In deze uitspraak van de Centrale Raad van Beroep op 7 april 2010, in het hoger beroep van appellante tegen de gemeente Amsterdam, werd de bevoegdheid van het College bij de uitvoering van de Wet voorzieningen gehandicapten (Wvg) behandeld. Appellante had in 2004 een fiets met hulpmotor in bruikleen gekregen, maar in 2005 besloot de gemeenteraad van Amsterdam dat deze verstrekking niet meer zou plaatsvinden. Appellante betwistte deze beslissing en stelde dat het College niet in overeenstemming met de beleidsregels handelde door de bruikleenovereenkomst in te trekken en de fiets in eigendom te verstrekken, samen met een financiële tegemoetkoming van € 275,--. De Raad oordeelde dat het College uitsluitend bevoegd is om beleidsregels vast te stellen, in te trekken en te wijzigen met betrekking tot de uitvoering van de Wvg. Het besluit van de gemeenteraad om de verstrekking van de fiets met hulpmotor te beëindigen, had geen invloed op de beleidsregels van het College. De Raad concludeerde dat het College in strijd met de wet handelde door de bruikleenovereenkomst te beëindigen en de fiets in eigendom te verstrekken, en vernietigde het besluit van 22 februari 2007, evenals de eerdere uitspraak van de rechtbank.

Uitspraak

08/3845 WVG
Centrale Raad van Beroep
Enkelvoudige kamer
U I T S P R A A K
op het hoger beroep van:
[appellante], wonende te [woonplaats], (hierna: appellante)
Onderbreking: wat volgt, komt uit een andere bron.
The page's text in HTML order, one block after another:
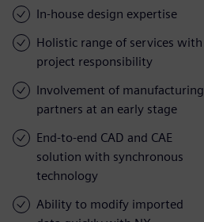
In-house design expertise
Holistic range of services with
project responsibility
Involvement of manufacturing
partners at an early stage
End-to-end CAD and CAE
solution with synchronous
technology
Ability to modify imported
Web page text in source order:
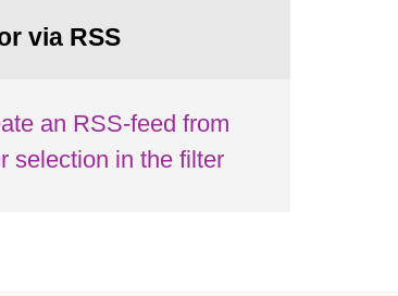
via RSS
an RSS-feed from
selection in the filter
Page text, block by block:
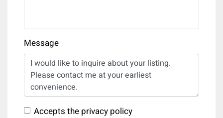
Message
Accepts the privacy policy
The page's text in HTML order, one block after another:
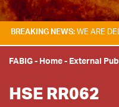
NEWS:WE ARE DELIGHTED
FABIG- Home- External
HSE RR062
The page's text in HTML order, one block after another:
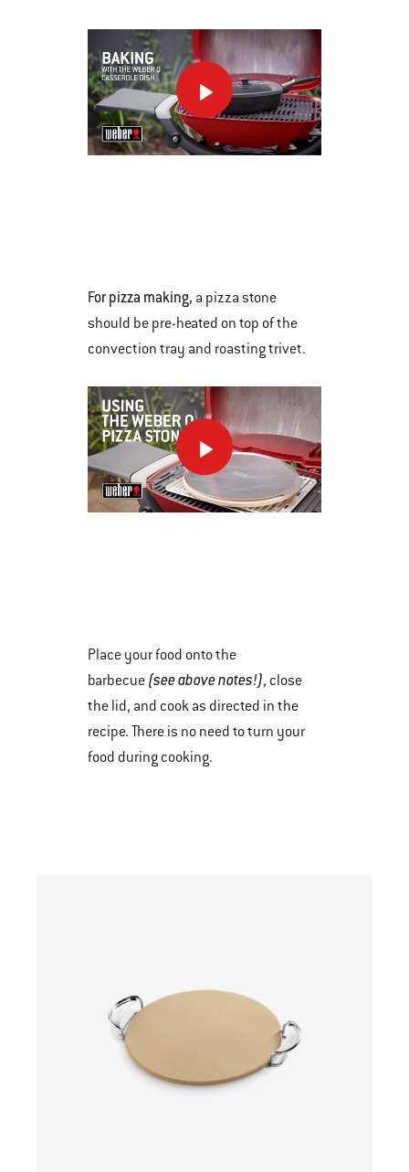
buttons
to
navigate.
various
images
or
Use
Next
and
Previous
buttons
For pizza making, a pizza stone
should be pre-heated on top of the
convection tray and roasting trivet.
various
images
or
videos.
Use
Place your food onto the
barbecue (see above notes!), close
the lid, and cook as directed in the
recipe. There is no need to turn your
food during cooking.

tegen de uitspraak van de rechtbank Amsterdam van 20 mei 2008, 07/1578 (hierna: aangevallen uitspraak)
in het geding tussen
appellante
en
het College van burgemeester en wethouders van de gemeente Amsterdam (hierna: College)
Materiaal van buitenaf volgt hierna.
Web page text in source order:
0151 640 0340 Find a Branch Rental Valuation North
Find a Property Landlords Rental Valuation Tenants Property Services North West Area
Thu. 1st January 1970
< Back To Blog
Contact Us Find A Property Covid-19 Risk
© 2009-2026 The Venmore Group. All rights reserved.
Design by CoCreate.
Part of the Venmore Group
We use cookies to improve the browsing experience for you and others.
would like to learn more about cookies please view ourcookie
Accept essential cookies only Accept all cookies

Datum uitspraak: 7 april 2010
I. PROCESVERLOOP
Namens appellante heeft mr. I.T. Martens, werkzaam bij SRK Rechtsbijstand te Zoetermeer, hoger beroep ingesteld.
Het College heeft een verweerschrift ingediend.
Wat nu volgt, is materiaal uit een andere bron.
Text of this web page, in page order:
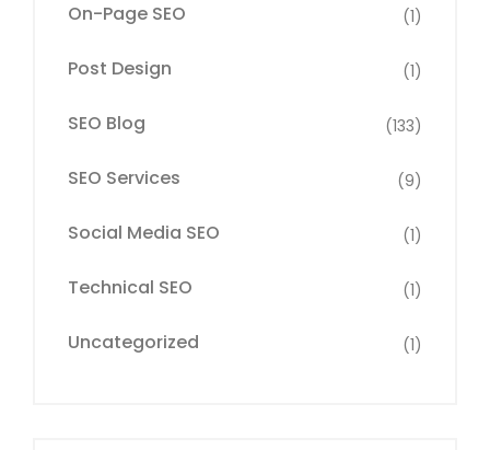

Het onderzoek ter zitting heeft plaatsgevonden op 14 oktober 2009. Appellante is in persoon verschenen, bijgestaan door mr. Martens. Het College heeft zich laten vertegenwoordigen door mr. J.C. Smit, werkzaam bij de gemeente Amsterdam.
De Raad heeft het onderzoek heropend en heeft het College verzocht enkele stukken over te leggen. Deze stukken zijn ingezonden bij brief van 2 november 2009.
Met toestemming van partijen heeft de Raad bepaald dat het onderzoek ter zitting achterwege blijft, waarna het onderzoek is gesloten.
II. OVERWEGINGEN
1.1. Bij besluit van 24 september 2004 heeft het College aan appellante op grond van het bepaalde bij en krachtens de Wet voorzieningen gehandicapten (hierna: Wvg) een fiets met hulpmotor in bruikleen verstrekt.
1.2. Bij besluit van 22 december 2005 heeft de gemeenteraad van Amsterdam onder meer bepaald dat de fiets met hulpmotor met ingang van die datum niet meer op grond van de Wvg wordt verstrekt. In dat besluit is tevens een overgangsregeling opgenomen, inhoudende dat aan cliënten die op 22 december 2005 een fiets met hulpmotor in bruikleen hebben, in 2006 de eigendom wordt overgedragen, waarmee de onderhoudverplichting van de gemeente Amsterdam komt te vervallen.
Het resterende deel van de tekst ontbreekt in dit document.